When you go to a pool at a country club or a local recreation center or a city pool, you may see that lifeguard and suddenly, your mind is at ease. You think you can relax and stop worrying about your children and other people’s children drowning. But is that wise? Statistics show that children drown in the presence of lifeguards all the time, so in many ways, seeing a “Lifeguard On Duty” sign can give people a false sense of security.
CBS previously published an article about lifeguards and the news source said the “statistics are sobering.” On average, said CBS, “10 people a day die from unintentional drowning.” And of those, over 5 of the drowning deaths involve children age 14 or younger. Some of those fatalities involved children drowning in pools with lifeguards on duty.
A Boy Dies at Summer Camp
One of the real-life children who died in front of lifeguards was a boy named Yoni. Yoni was only four-years-old when he went to summer camp. “I remember when I left him in the morning. He said, ‘Mommy, I’m so happy. Bye bye. We’ll see you later,’” said Anat Gottesman, Yoni’s mother. But that was the last time his mother would see him alive.
It was Yoni’s first day at summer camp and he died in a drowning accident and the incident was all caught on tape. In the surveillance video, Yoni was at the edge of the pool, struggling to swim. Eventually, his body was floating face-down in the water with two lifeguards just feet away from the child’s lifeless body. Eight minutes went by before anyone noticed Yoni.
Gerry Dworkin, a consultant for a private safety organization called Lifesaving Resources Inc., said they see time and time again where lifeguards fail to recognize a problem and intervene appropriately. Dworkin said they estimate there are 100 plus drownings every year that occur at guarded facilities.

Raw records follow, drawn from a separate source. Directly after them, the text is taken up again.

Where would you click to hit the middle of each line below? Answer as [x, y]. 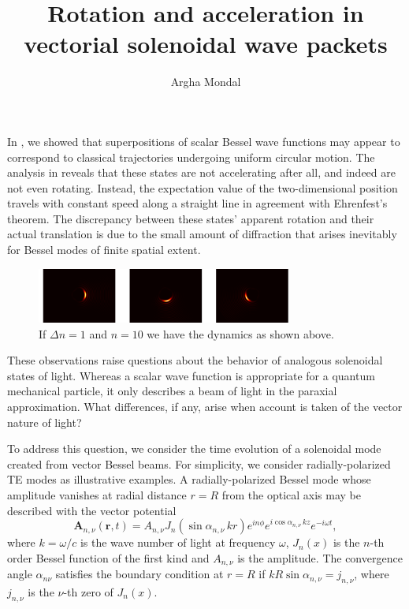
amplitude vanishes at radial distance [97, 494]
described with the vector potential [92, 510]
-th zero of [88, 591]
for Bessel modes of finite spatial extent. [104, 250]
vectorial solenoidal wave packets [206, 44]
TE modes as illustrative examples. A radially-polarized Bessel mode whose [189, 479]
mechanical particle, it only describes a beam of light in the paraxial [172, 391]
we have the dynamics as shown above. [240, 333]

Yoni’s Parents Sue the Camp
Yoni’s parents wound up suing the camp where their son died and they succeeded. Since their son’s death, they have focused their attention on raising awareness about pool safety. Lifeguards we learned, should NOT be texting while on duty. They shouldn’t be engaging in social conversations or flipping through magazines. They should be sitting in an elevated chair, alert, and ready to act immediately if they see an emergency.